Good organizations profile their workforce by envisioning the required end results. They engage employees through learning eco-systems that conduct in-depth skills analysis and establish in-depth personal and professional growth roadmaps. Such eco-systems base decisions on sound knowledge of its human capital for a ‘who-needs-what-where-and-when’ analysis deliver targeted learnings and monitor skill throughput and outcomes continuously. Finally they enhance skill sets by conducting programs developed on targeted learning goals and provide the necessary resources like online learning platforms, classroom trainings and on-the-job learning.

While a targeted skills monitoring and dissipation eco-system is emphasized above, the quality of the content itself is equally important when it comes to building quality insights and raising the innovation quotient. Quality content is relevant, up-to-date and easily accessible knowledge made available to employees. Knowledge Management systems, for example, are very helpful in this regard, as they stimulate a culture of enterprise wide knowledge creation and consumption. They are built around the principle of semantically and syntactically appropriate information, targeted at the right audience, through efficient information architecture. They help promote curiosity and encourage participation where everybody contributes. Organizations should aim to connect knowledge resources in collaborative and creative ways. Gamification can then be used to promote and reward individuals to contribute enthusiastically.

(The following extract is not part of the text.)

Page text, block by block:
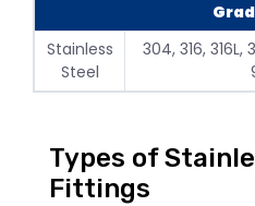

There are more involved approaches to building insightful capabilities too. Analytical reporting methodologies like the balanced score card, showcase learning and growth opportunities at individual and department levels. They also help teams understand how their dynamics are panning out and how their relationships with all other resources in the organization are paying dividends. Through active retrospection using similar methodologies, employees improve their ability to think critically and insight-fully.

The third is building the culture of sharing

When information flows freely among skilled and insightful workforces, ideas abound and innovation can come from the most inconspicuous of places, which is the ‘social’ aspect of social innovation. Knowledge then presents itself in simple day-to-day events like conversations, meetings, documents, reports and the like. It requires executive focus in bringing all of the organizations resources like people, technology, processes, culture and information together to create an eco-system where this knowledge can be captured, consolidated and applied to
drive innovation.

For example, ideations fests that hold competitions and team activities enable workers to connect and interact at various levels. The participants bring together knowledge from deep within the enterprise, out in the open. These informal settings build a ground for unleashing creative potential across teams resulting in improved motivation levels and greater trust. A trusting worker will more easily share his or her tacit knowledge and make more knowledge workers in the process.
To summarize, social innovation is when everyone contributes to an organizations ability to innovate. Innovation can be in any area whether processes, products, systems or others. The journey starts internally, by creating skilled resources as capable employees, fostering insightfulness to develop an organizational think tank and nurturing a culture of sharing that connects all dots for wholesome innovation. Similar efforts can be made with partners, vendors and customers for higher degrees of social innovation. Focused and sustained efforts to creating such an organization helps drive higher levels of productivity, creativity, quality and stakeholder satisfaction.